ASSIGNMENT: Copy out the records precisely, omitting pictures.

Dataset records
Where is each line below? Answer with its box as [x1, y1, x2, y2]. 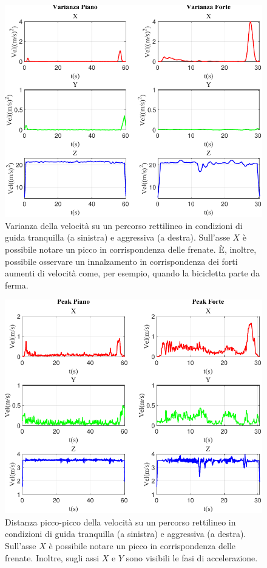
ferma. [5, 278, 29, 291]
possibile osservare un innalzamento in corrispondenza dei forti [5, 255, 238, 267]
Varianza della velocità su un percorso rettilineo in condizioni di [5, 219, 243, 231]
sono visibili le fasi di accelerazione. [126, 551, 258, 564]
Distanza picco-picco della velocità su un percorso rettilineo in [5, 515, 236, 528]
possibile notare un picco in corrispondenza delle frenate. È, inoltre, [5, 242, 257, 255]
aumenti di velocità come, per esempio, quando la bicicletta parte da [5, 267, 260, 279]
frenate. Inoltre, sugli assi [5, 551, 100, 564]
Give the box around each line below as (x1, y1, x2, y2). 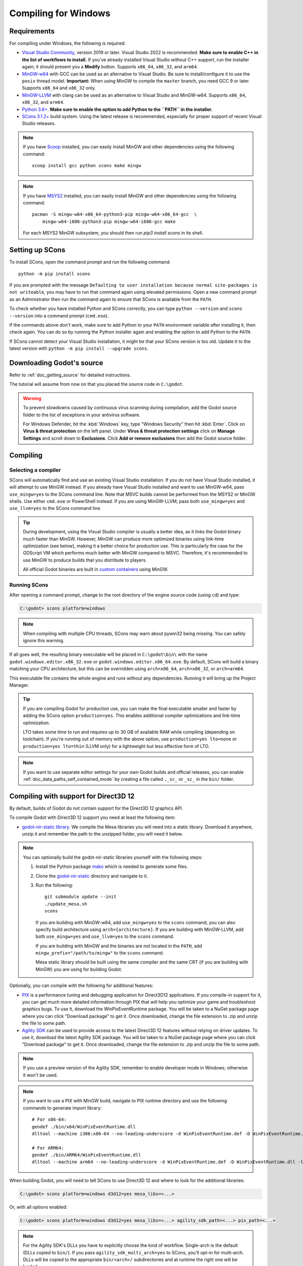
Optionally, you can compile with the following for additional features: (9, 982, 154, 988)
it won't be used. (23, 1072, 58, 1078)
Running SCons (9, 581, 48, 588)
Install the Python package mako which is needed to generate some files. (35, 863, 188, 869)
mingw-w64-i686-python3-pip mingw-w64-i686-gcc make (42, 218, 176, 224)
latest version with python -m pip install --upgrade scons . (9, 345, 148, 351)
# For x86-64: (32, 1117, 67, 1123)
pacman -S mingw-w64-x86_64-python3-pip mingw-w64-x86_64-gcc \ (32, 212, 197, 217)
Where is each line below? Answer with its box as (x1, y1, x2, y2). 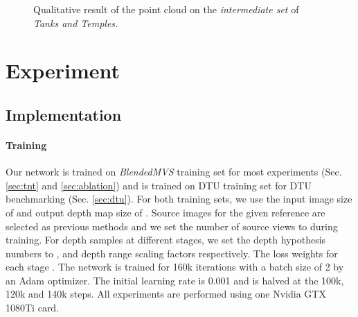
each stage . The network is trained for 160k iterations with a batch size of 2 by (6, 259, 344, 274)
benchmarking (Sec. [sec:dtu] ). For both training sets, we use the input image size (6, 191, 352, 206)
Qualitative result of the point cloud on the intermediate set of (33, 2, 299, 16)
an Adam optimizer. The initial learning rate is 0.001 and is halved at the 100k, (6, 273, 344, 287)
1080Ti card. (6, 300, 60, 315)
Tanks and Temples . (33, 15, 118, 30)
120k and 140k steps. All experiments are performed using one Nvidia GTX (6, 286, 326, 301)
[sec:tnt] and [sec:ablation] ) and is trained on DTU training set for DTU (6, 178, 312, 192)
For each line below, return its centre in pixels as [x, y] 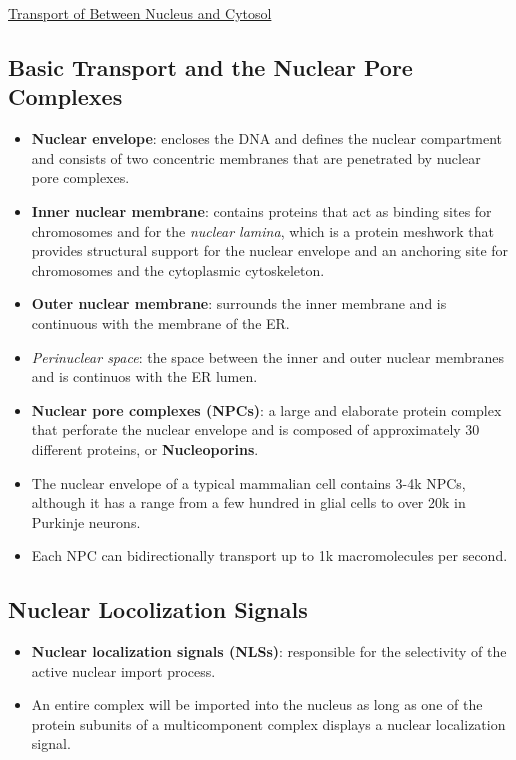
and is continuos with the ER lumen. [144, 376]
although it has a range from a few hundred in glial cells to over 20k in [248, 502]
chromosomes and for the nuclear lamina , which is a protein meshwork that [262, 230]
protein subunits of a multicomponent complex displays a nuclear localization [268, 723]
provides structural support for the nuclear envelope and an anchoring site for [270, 250]
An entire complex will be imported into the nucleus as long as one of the [257, 704]
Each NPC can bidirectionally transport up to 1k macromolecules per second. [269, 555]
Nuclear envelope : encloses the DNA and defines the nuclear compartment [267, 138]
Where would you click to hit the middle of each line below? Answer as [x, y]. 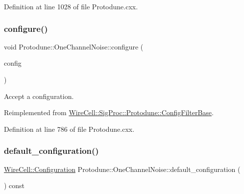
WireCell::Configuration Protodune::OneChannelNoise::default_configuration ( [122, 169]
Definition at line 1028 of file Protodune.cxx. [71, 6]
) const [14, 185]
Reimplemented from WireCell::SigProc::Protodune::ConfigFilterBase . [109, 112]
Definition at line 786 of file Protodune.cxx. [69, 129]
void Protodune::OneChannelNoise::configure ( [74, 46]
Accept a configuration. [39, 96]
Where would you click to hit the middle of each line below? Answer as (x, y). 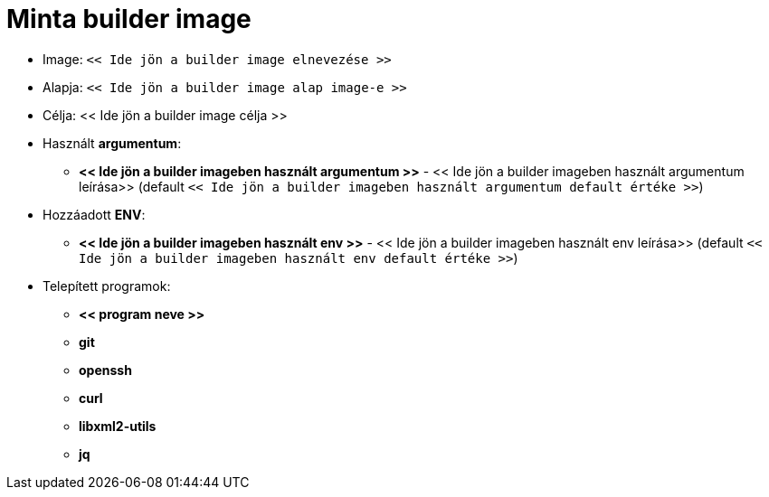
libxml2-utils (118, 426)
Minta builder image (129, 19)
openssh (105, 370)
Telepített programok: (107, 286)
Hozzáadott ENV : (94, 214)
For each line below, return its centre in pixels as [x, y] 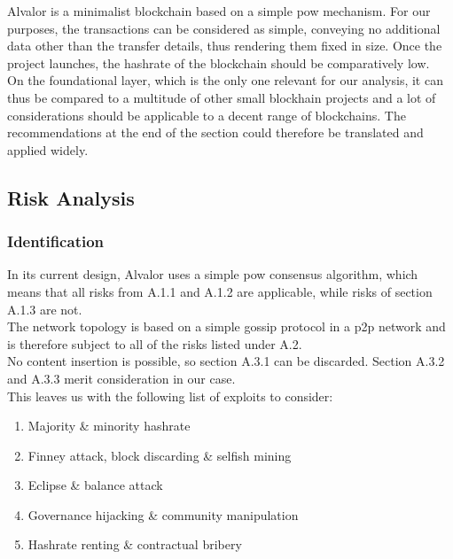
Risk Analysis [71, 197]
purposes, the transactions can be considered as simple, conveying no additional [224, 28]
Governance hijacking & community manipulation [163, 514]
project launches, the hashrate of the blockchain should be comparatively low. [219, 62]
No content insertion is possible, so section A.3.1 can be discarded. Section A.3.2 [226, 361]
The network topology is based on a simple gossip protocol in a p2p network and [226, 326]
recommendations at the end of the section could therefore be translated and [215, 132]
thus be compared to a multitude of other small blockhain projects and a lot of [222, 97]
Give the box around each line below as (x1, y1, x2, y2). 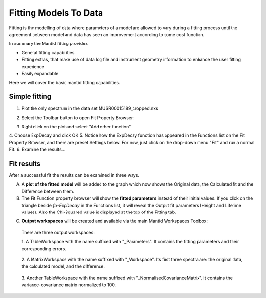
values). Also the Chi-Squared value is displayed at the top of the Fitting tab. (21, 209, 177, 215)
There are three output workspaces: (21, 229, 95, 235)
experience (21, 63, 44, 69)
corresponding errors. (21, 245, 66, 252)
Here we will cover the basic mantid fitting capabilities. (9, 80, 120, 85)
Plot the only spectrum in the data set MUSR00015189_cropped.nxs (21, 105, 159, 111)
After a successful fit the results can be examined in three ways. (9, 172, 140, 178)
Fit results (9, 159, 41, 168)
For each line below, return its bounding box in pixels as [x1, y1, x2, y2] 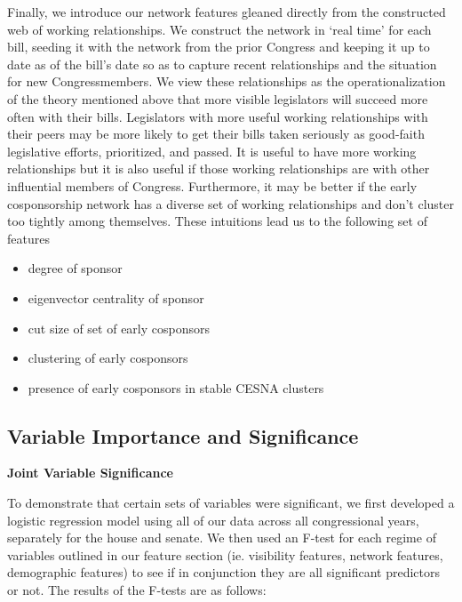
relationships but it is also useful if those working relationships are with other [7, 159, 430, 178]
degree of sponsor [28, 259, 123, 277]
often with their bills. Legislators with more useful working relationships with [7, 107, 428, 125]
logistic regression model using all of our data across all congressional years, [7, 510, 419, 529]
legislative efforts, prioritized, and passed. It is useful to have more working [7, 141, 417, 160]
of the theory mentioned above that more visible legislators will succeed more [7, 89, 428, 108]
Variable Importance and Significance [7, 421, 359, 449]
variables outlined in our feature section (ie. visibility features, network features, [7, 545, 443, 564]
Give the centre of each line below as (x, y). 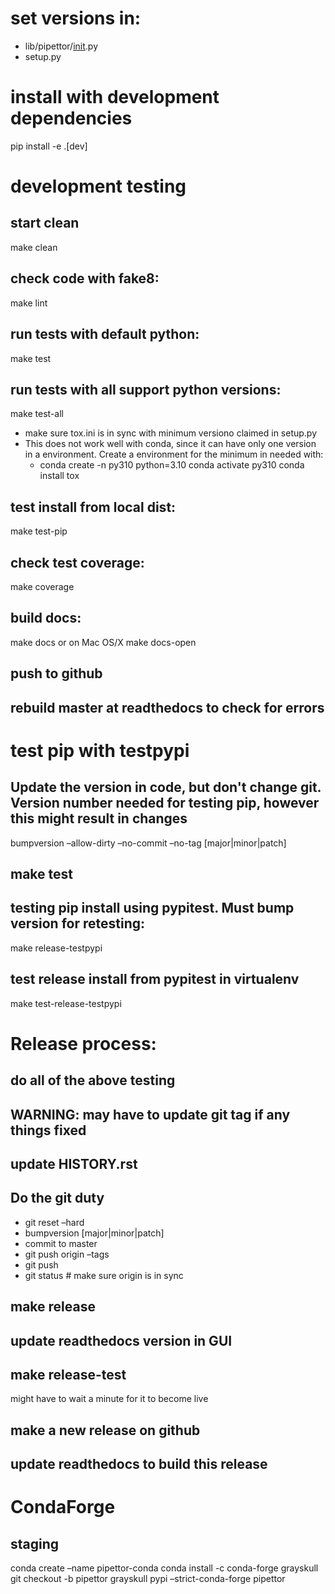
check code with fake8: (85, 278)
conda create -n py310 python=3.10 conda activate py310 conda (172, 465)
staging (35, 1543)
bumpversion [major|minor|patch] (94, 1233)
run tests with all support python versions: (146, 389)
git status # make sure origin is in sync (104, 1275)
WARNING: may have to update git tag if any (150, 1114)
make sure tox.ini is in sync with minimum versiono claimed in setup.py (171, 433)
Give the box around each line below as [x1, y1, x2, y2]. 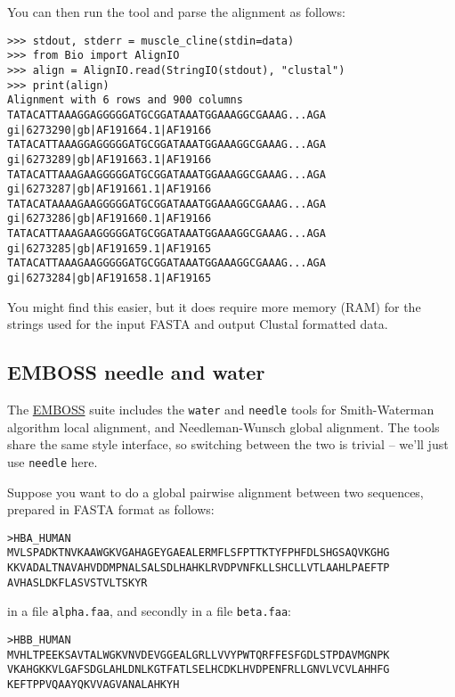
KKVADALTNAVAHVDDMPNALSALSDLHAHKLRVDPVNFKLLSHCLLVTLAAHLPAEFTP [7, 562, 390, 575]
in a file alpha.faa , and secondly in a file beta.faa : [7, 602, 291, 620]
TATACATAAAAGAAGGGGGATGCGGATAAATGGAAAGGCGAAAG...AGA [7, 197, 326, 210]
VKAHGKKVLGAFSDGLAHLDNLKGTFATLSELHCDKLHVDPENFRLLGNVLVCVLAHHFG [7, 663, 390, 676]
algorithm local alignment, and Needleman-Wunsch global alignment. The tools [7, 417, 440, 436]
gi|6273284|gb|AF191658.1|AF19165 [7, 272, 212, 285]
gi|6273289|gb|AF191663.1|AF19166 [7, 152, 212, 166]
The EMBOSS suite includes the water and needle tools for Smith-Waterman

RESPONSE BELOW:
Where is each line below? Answer with its box as [x1, y1, x2, y2]. 
ferma. [5, 278, 29, 291]
possibile osservare un innalzamento in corrispondenza dei forti [5, 255, 238, 267]
Varianza della velocità su un percorso rettilineo in condizioni di [5, 219, 243, 231]
sono visibili le fasi di accelerazione. [126, 551, 258, 564]
Distanza picco-picco della velocità su un percorso rettilineo in [5, 515, 236, 528]
possibile notare un picco in corrispondenza delle frenate. È, inoltre, [5, 242, 257, 255]
aumenti di velocità come, per esempio, quando la bicicletta parte da [5, 267, 260, 279]
frenate. Inoltre, sugli assi [5, 551, 100, 564]
Give the box around each line below as (x1, y1, x2, y2). 
Optionally, you can compile with the following for additional features: (9, 982, 154, 988)
it won't be used. (23, 1072, 58, 1078)
Running SCons (9, 581, 48, 588)
Install the Python package mako which is needed to generate some files. (35, 863, 188, 869)
mingw-w64-i686-python3-pip mingw-w64-i686-gcc make (42, 218, 176, 224)
latest version with python -m pip install --upgrade scons . (9, 345, 148, 351)
# For x86-64: (32, 1117, 67, 1123)
pacman -S mingw-w64-x86_64-python3-pip mingw-w64-x86_64-gcc \ (32, 212, 197, 217)
Where is each line below? Answer with its box as (x1, y1, x2, y2). 
each stage . The network is trained for 160k iterations with a batch size of 2 by (6, 259, 344, 274)
benchmarking (Sec. [sec:dtu] ). For both training sets, we use the input image size (6, 191, 352, 206)
Qualitative result of the point cloud on the intermediate set of (33, 2, 299, 16)
an Adam optimizer. The initial learning rate is 0.001 and is halved at the 100k, (6, 273, 344, 287)
1080Ti card. (6, 300, 60, 315)
Tanks and Temples . (33, 15, 118, 30)
120k and 140k steps. All experiments are performed using one Nvidia GTX (6, 286, 326, 301)
[sec:tnt] and [sec:ablation] ) and is trained on DTU training set for DTU (6, 178, 312, 192)
For each line below, return its centre in pixels as [x, y] 
and is continuos with the ER lumen. [144, 376]
although it has a range from a few hundred in glial cells to over 20k in [248, 502]
chromosomes and for the nuclear lamina , which is a protein meshwork that [262, 230]
protein subunits of a multicomponent complex displays a nuclear localization [268, 723]
provides structural support for the nuclear envelope and an anchoring site for [270, 250]
An entire complex will be imported into the nucleus as long as one of the [257, 704]
Each NPC can bidirectionally transport up to 1k macromolecules per second. [269, 555]
Nuclear envelope : encloses the DNA and defines the nuclear compartment [267, 138]
Where would you click to hit the middle of each line below? Answer as [x, y]. 
WireCell::Configuration Protodune::OneChannelNoise::default_configuration ( [122, 169]
Definition at line 1028 of file Protodune.cxx. [71, 6]
) const [14, 185]
Reimplemented from WireCell::SigProc::Protodune::ConfigFilterBase . [109, 112]
Definition at line 786 of file Protodune.cxx. [69, 129]
void Protodune::OneChannelNoise::configure ( [74, 46]
Accept a configuration. [39, 96]
Where would you click to hit the middle of each line below? Answer as (x, y). 
libxml2-utils (118, 426)
Minta builder image (129, 19)
openssh (105, 370)
Telepített programok: (107, 286)
Hozzáadott ENV : (94, 214)
For each line below, return its centre in pixels as [x, y] 
Risk Analysis [71, 197]
purposes, the transactions can be considered as simple, conveying no additional [224, 28]
Governance hijacking & community manipulation [163, 514]
project launches, the hashrate of the blockchain should be comparatively low. [219, 62]
No content insertion is possible, so section A.3.1 can be discarded. Section A.3.2 [226, 361]
The network topology is based on a simple gossip protocol in a p2p network and [226, 326]
recommendations at the end of the section could therefore be translated and [215, 132]
thus be compared to a multitude of other small blockhain projects and a lot of [222, 97]
Give the box around each line below as (x1, y1, x2, y2). 
values). Also the Chi-Squared value is displayed at the top of the Fitting tab. (21, 209, 177, 215)
There are three output workspaces: (21, 229, 95, 235)
experience (21, 63, 44, 69)
corresponding errors. (21, 245, 66, 252)
Here we will cover the basic mantid fitting capabilities. (9, 80, 120, 85)
Plot the only spectrum in the data set MUSR00015189_cropped.nxs (21, 105, 159, 111)
After a successful fit the results can be examined in three ways. (9, 172, 140, 178)
Fit results (9, 159, 41, 168)
For each line below, return its bounding box in pixels as [x1, y1, x2, y2] 
relationships but it is also useful if those working relationships are with other [7, 159, 430, 178]
degree of sponsor [28, 259, 123, 277]
often with their bills. Legislators with more useful working relationships with [7, 107, 428, 125]
logistic regression model using all of our data across all congressional years, [7, 510, 419, 529]
legislative efforts, prioritized, and passed. It is useful to have more working [7, 141, 417, 160]
of the theory mentioned above that more visible legislators will succeed more [7, 89, 428, 108]
Variable Importance and Significance [7, 421, 359, 449]
variables outlined in our feature section (ie. visibility features, network features, [7, 545, 443, 564]
Give the centre of each line below as (x, y). 
check code with fake8: (85, 278)
conda create -n py310 python=3.10 conda activate py310 conda (172, 465)
staging (35, 1543)
bumpversion [major|minor|patch] (94, 1233)
run tests with all support python versions: (146, 389)
git status # make sure origin is in sync (104, 1275)
WARNING: may have to update git tag if any (150, 1114)
make sure tox.ini is in sync with minimum versiono claimed in setup.py (171, 433)
Give the box around each line below as [x1, y1, x2, y2]. 
KKVADALTNAVAHVDDMPNALSALSDLHAHKLRVDPVNFKLLSHCLLVTLAAHLPAEFTP [7, 562, 390, 575]
in a file alpha.faa , and secondly in a file beta.faa : [7, 602, 291, 620]
TATACATAAAAGAAGGGGGATGCGGATAAATGGAAAGGCGAAAG...AGA [7, 197, 326, 210]
VKAHGKKVLGAFSDGLAHLDNLKGTFATLSELHCDKLHVDPENFRLLGNVLVCVLAHHFG [7, 663, 390, 676]
algorithm local alignment, and Needleman-Wunsch global alignment. The tools [7, 417, 440, 436]
gi|6273284|gb|AF191658.1|AF19165 [7, 272, 212, 285]
gi|6273289|gb|AF191663.1|AF19166 [7, 152, 212, 166]
The EMBOSS suite includes the water and needle tools for Smith-Waterman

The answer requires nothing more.